Intellectual Property Rights means all current and future registered and unregistered rights in respect of copyright, circuit layouts, designs, trade marks, know-how, confidential information, patents, inventions, plant breeder’s rights and discoveries and all other intellectual property as defined in article 2 of the convention establishing the World Intellectual Property Organisation 1967. 

 

Liability means any liability, debt or obligation, whether actual, contingent or prospective, present or future, qualified or unqualified or incurred jointly or severally with any other person.
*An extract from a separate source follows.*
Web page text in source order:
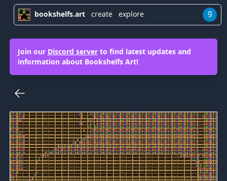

Liable has a corresponding meaning. 

 

Loss means any loss (including Consequential Loss), claims, actions, liabilities, damages, expenses, diminution in value or deficiency of any kind whether direct, indirect, consequential or otherwise. 

 

Material means property, information, software, firmware, documented methodology or process, documentation or other material in whatever form, including any reports, specifications, requirements, user manuals, notes, user guides, draft sketches, drawings and concepts, instructions, and the subject matter of any category of Intellectual Property Rights. 

 

Production Services means the crafting, manufacture, development and/or production of a Design. 

 

Product means a jewellery product created for you as a result of the Production Services. 

 

Quote means a quotation or proposal for Design Services and/or Production Services. 

 

Services means the Design Services and the Production Services. 

 

Tax Invoice means a “tax invoice” compliant with the requirements of the GST Law. 

 

Terms has the meaning given to that term in clause 1.2. 

 

11.2 Interpretation 

(a) Unless the contrary intention appears, a reference in these Terms to: 

(1) these Terms or another document includes any variation or replacement of it despite any change in the identity of the parties; 

(2) one gender includes the others; 

(3) the singular includes the plural and the plural includes the singular; 

(4) a person, partnership, corporation, trust, association, joint venture, unincorporated body, Government Body or other entity includes any other of them;
(5) an item, recital, clause, subclause, paragraph, schedule or attachment is to an item, recital, clause, subclause, paragraph of, or schedule or attachment to, these Terms and a reference to these Terms includes any schedule or attachment; 

(6) a party includes the party’s executors, administrators, successors, substitutes (including a person who becomes a party by novation) and permitted assigns; 

(7) any statute, ordinance, code or other law includes regulations and other instruments under any of them and consolidations, amendments, re-enactments or replacements of any of them; 

(8) money is to Australian dollars, unless otherwise stated; and 

(9) a time is a reference to Brisbane time unless otherwise specified. 

 

(b) The words include, including, such as, for example and similar expressions are not to be construed as words of limitation. 

 

(c) Where a word or expression is given a particular meaning, other parts of speech and grammatical forms of that word or expression have a corresponding meaning. 

 

(d) Headings and any table of contents or index are for convenience only and do not affect the interpretation of these Terms. 

 

(e) A provision of these Terms must not be construed to the disadvantage of a party merely because that party or its advisers were responsible for the preparation of these Terms or the inclusion of the provision in these Terms. 

 

11.3 Parties 

(a) If a party consists of more than one person, these Terms bind each of them separately and any two or more of them jointly. 

(b) An agreement, covenant, obligation, representation or warranty in favour of two or more persons is for the benefit of them jointly and each of them separately.

 (c) An agreement, covenant, obligation, representation or warranty on the part of two or more persons binds them jointly and each of them separately.



AG Designer Jeweller Terms of Service as of July 2018.